KGOSIETSILE NGAKAAGAE
President Mokgweetsi Masisi’s business association with Ramachandran Otapathu is problematic.

I could try and find a name for it, but will choose not to do so, for now. I will merely say, for now, that it does not look good, and if looks count for anything, then there is a problem.

Yet another Botswana president, has a business relationship with the serial presidential business suitor. Either Ram, as he is affectionately known, has a deep fascination with the presidency, or there is something about him or his business enterprises that our Presidents are tripping all over each for.

It was President Festus Mogae. Then followed President Ian Khama’s right hand man, Isaac Kgosi. Now it is President Mokgweetsi Masisi. Whoever the next President or Viced President is, they must proceed to Ram to demand their shareholding as a presidential entitlement. Better still, let’s just put Ram’s business enterprises in the green book.

To be sure, there is no evidence that former President Ian Khama was directly tied to the man, or to his business interests. It is a matter for the public record, though, that during his reign, Isaac Kgosi commanded the most influence on the Presidency. He was the de facto Vice President, more powerful than the then Vice President Masisi himself.

He was appointed for, and gratuitously granted shareholding in Ram’s flagship enterprise, Choppies, ostensibly redeemable by future dividend from the same shareholding. The country, is asking itself questions; all for the right reasons. Has our Presidency been captured by Ram? Could this enduring romance with the Presidency be absolutely benign?
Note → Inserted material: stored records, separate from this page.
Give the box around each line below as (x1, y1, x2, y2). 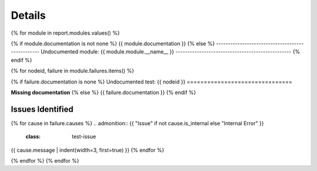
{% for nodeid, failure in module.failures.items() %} (11, 68, 134, 75)
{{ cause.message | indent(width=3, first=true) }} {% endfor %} (11, 146, 164, 153)
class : (25, 133, 41, 140)
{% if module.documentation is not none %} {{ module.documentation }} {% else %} (11, 40, 215, 47)
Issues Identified (11, 104, 73, 114)
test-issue (72, 133, 96, 140)
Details (11, 9, 46, 22)
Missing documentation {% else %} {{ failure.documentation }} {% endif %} (11, 89, 196, 96)
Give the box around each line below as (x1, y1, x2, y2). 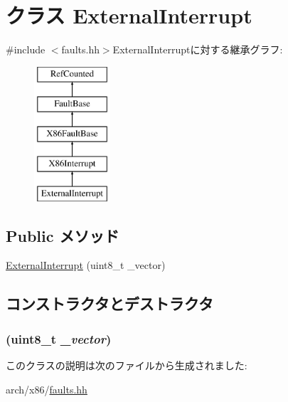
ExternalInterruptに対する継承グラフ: (112, 42, 283, 57)
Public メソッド (6, 224, 119, 246)
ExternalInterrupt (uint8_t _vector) (6, 258, 166, 273)
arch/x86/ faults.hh (6, 381, 87, 396)
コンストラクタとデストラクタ (6, 292, 213, 314)
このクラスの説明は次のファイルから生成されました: (6, 358, 247, 373)
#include (6, 42, 46, 57)

Some amongst us insist that these are stale questions. Some, choose to politicise the enquiry. They argue, that the President is a citizen on the same business footing as the man who sleeps under the bridge. They argue, that, in pursuing his business interests, he should be viewed as every citizen, away from his presidential status and honours.

It’s a dishonest argument that ignores the pitiless logic of facts. The President is the President. He is the man in whom all executive power vests. Ram’s business competitors know exactly where they stand with him when the President is on his side. The civil service knows exactly where it stands with him when the man who directs it is on his side. Even law enforcement, are no less aware. He cannot, conveniently, be equated to any other being.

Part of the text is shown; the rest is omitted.